А между тем автор выставляет его громадною, влиятельною силою среди революционной молодежи. В этом нет, впрочем, ничего странного. Ставрогин все-таки натура скрытая, горделиво замкнутая в себе; конечно, не молодежь, увлекающаяся собственными грезами, в состоянии раскусить скоро внутреннюю ничтожность подобных натур. Молодежь легко принимает смелую настойчивость себялюбия и привычку властвовать за стойкость принципов, за твердость цели…
Рядом с Ставрогиным, играя такую же первенствующую роль в романе, олицетворяя собою больше чем кто-нибудь все принципы и все инстинкты „Бесов“, выставлен в романе молодой Верховенский, сын Степана Трофимовича, действительный вождь революционной партии. Ставрогин — знамя этой партии, Петр Степанович — ее голова и душа.
Он пользуется Ставрогиным для своих целей, чувствуя его преимущества для роли признанного авторитетного вождя; он лелеет в нем и оберегает необходимую ему игрушку, ухаживая за ним, перенося терпеливо его оскорбления, его презрение, до последней минуты надеясь, что, когда придет роковой час, Ставрогин станет впереди их; но внутренне он ненавидит Ставрогина, он завидует ему и подозревает его.
Портрет Петра Степановича нарисован так, что его кровное родство с отцом-паразитом, с отцом, которого возвышенная болтовня уживается с самыми беспринципными поступками, выступает наружу так же ярко, как родство натуры Ставрогина с его матерью.
Петр Степанович — это прежде всего олицетворенная болтовня, олицетворенный цинизм. Он болтает обо всем и со всеми, забалтывая всех и вся, оскверняя всех и все этою болтовнёю, затаптывая ею в грязь людей, принципы, факты, до которых он касается. Его цель произвести хаос в умах, вкусах, страстях, убеждениях, учреждениях, обычаях, чтобы все почувствовало, наконец, потребность какой-нибудь крепкой системы, твердой, руководящей воли, и тогда выступить в роли диктатора, во главе беспрекословно подчиненной и до механичности дисциплинированной шайки революционных фанатиков. С этою целью молодой Верховенский всюду втирается, со всяким делается с первого же шага знакомства ami-cochon, подбивает всякого на безобразия и вопиющие глупости, поселяет везде волнение, недовольство, ссоры, беспорядки, взаимное презрение и вражду, потом вылавливает в этом хаосе, где он плавает, сторожа добычу, те элементы, которые ему более пригодны, и сбивает их в плотную дружину. Он не стесняется! никакими средствами: обман, убийство, грабеж, угрозы и подкупы, лесть и брань — все годится в его грязном арсенале.

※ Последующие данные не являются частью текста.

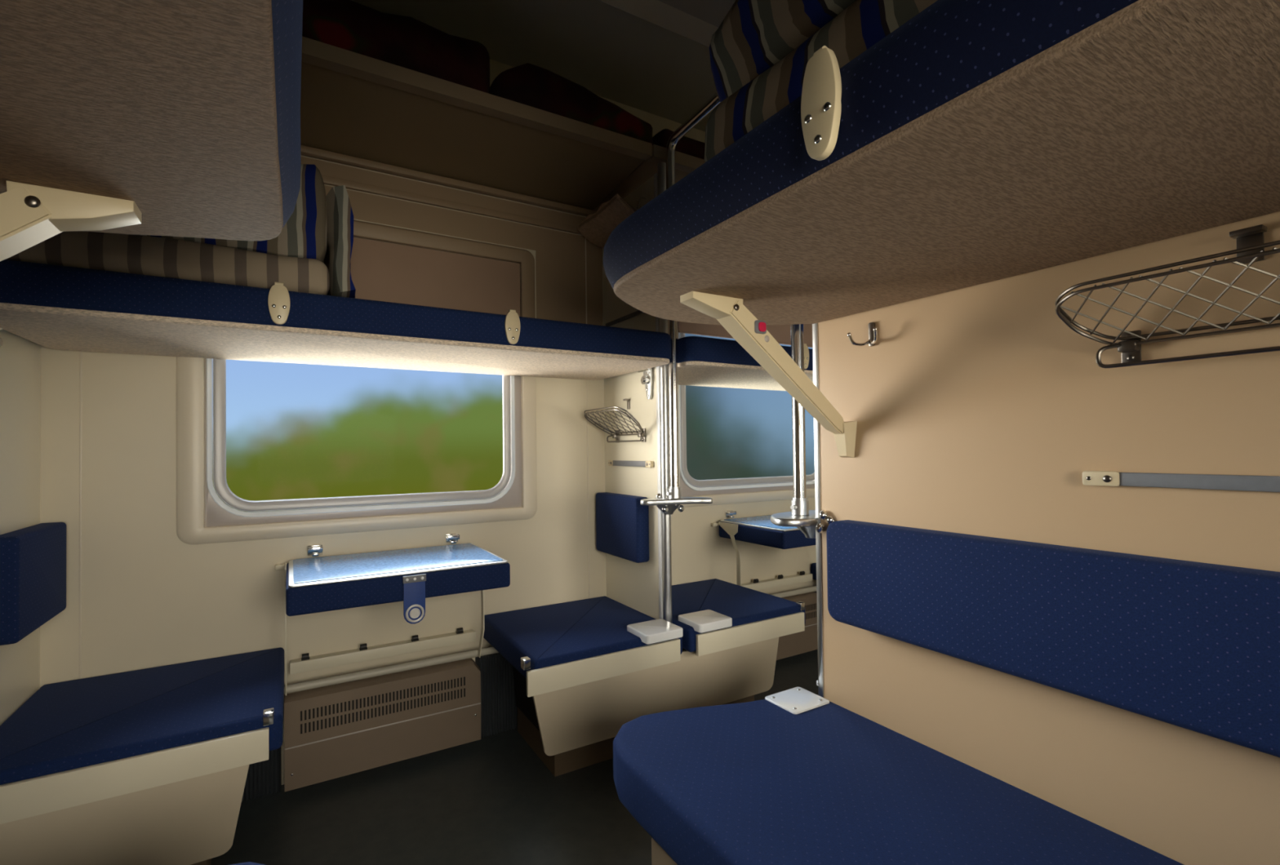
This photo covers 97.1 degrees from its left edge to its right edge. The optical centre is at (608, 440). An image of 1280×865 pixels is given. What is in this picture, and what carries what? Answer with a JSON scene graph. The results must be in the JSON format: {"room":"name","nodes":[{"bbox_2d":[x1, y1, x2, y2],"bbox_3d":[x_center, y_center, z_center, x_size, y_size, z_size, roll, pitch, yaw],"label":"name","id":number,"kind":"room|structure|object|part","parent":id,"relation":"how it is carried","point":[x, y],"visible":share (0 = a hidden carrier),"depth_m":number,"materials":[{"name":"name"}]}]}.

В сущности, у него еще нет никакой партии, но он рядится в таинственность, разыгрывает из себя агента какого-то могущественного центрального комитета, неведомо где пребывающего, намекает на множество местных кружков, будто бы незримо организующихся по всему пространству России, будто бы на все уже готовых и ожидающих только мановения вождя.
Замысел и этого характера оригинален и силен. Он стоит того, чтобы разработать его во всей художественной яркости и полноте. Но, к сожалению, на этом главном бесе из всего царства „бесов“ заметнее всего сказались недостатки таланта Достоевского. Мастерской контур и на этот раз оказался в живописи слабым донельзя.
В художественной разработке характер молодого Верховенского является неестественным, неправдоподобным, шаржированным в высшей степени. Нет ни одной живой сцены, ни одного живого разговора, в которые бы читатель поверил. Ни разу, в течении всех 3 томов романа, Петр Степанович ничем не убеждает читателя в необходимости, в возможности своего подавляющего влияния на умы. Автор говорит нам, выставляет нам, что все вертится по его дудочке, что и губернатор Лембке, и жена его, властительная губернаторша, и все, кто только попадает в волшебный круг его влияний, нечувствительно исполняют только его волю; что непокорные, бунтующие члены тайного кружка революционеров смиряются невольно перед его нравственною властью над ними.
А между тем читатель, с недоумением выслушивающий это, на деле видит перед собою назойливую и бестактную фигуру цинического болтуна, человека неприличного слова и жеста, скорее противного, возбуждающего презрение и подозрительность, чем увлекательного и сильного хоть чем-нибудь.